(Data shown Opens)
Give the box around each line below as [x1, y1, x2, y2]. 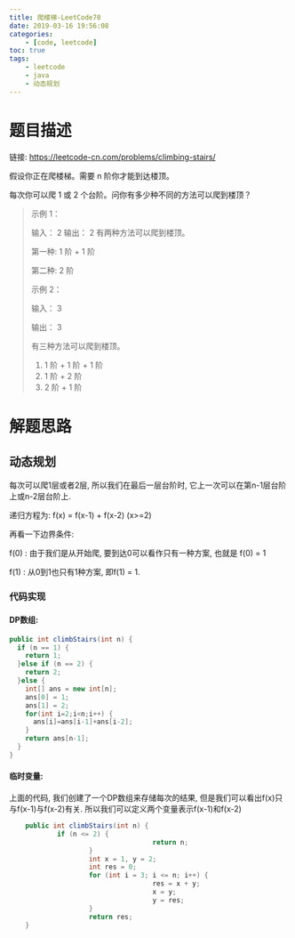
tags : [9, 54, 29, 63]
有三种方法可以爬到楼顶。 [30, 340, 125, 352]
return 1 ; [25, 651, 62, 660]
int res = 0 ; [88, 862, 138, 872]
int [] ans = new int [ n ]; [25, 684, 117, 693]
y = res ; [152, 895, 185, 904]
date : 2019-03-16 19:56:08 [9, 21, 109, 30]
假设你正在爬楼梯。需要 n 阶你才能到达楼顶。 [9, 170, 175, 181]
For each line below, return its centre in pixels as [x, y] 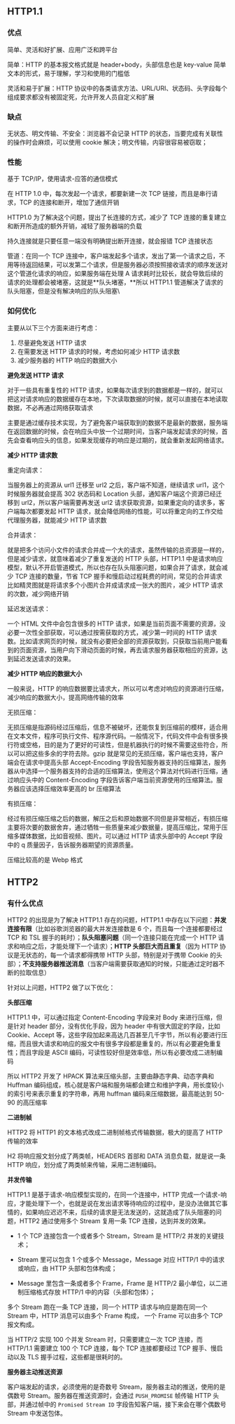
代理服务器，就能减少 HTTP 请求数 [57, 520]
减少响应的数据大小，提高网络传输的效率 [65, 697]
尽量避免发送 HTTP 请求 [52, 343]
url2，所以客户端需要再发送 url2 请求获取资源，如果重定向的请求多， [120, 502]
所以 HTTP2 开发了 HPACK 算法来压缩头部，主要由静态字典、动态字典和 [111, 1076]
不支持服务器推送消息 [53, 964]
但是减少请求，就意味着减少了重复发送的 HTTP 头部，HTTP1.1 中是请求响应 [115, 558]
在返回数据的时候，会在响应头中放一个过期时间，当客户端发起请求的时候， [114, 431]
(Data shown Closes)
▶ [Your assignment]: Nothing outside the stretch above, from the line with "假设你正在爬楼梯。需要 n 阶你才能到达楼顶。 [9, 170, 175, 181]" through the line with "但是减少请求，就意味着减少了重复发送的 HTTP 头部，HTTP1.1", is set down. Transcribe that stretch exactly, ends included, but not its pictures.

▶ [Task output]:
假设你正在爬楼梯。需要 n 阶你才能到达楼顶。 [9, 170, 175, 181]
For each line below, return its centre in pixels as [x, y] 
代理服务器，就能减少 HTTP 请求数 [57, 520]
减少响应的数据大小，提高网络传输的效率 [65, 697]
尽量避免发送 HTTP 请求 [52, 343]
url2，所以客户端需要再发送 url2 请求获取资源，如果重定向的请求多， [120, 502]
所以 HTTP2 开发了 HPACK 算法来压缩头部，主要由静态字典、动态字典和 [111, 1076]
不支持服务器推送消息 [53, 964]
但是减少请求，就意味着减少了重复发送的 HTTP 头部，HTTP1.1 中是请求响应 [115, 558]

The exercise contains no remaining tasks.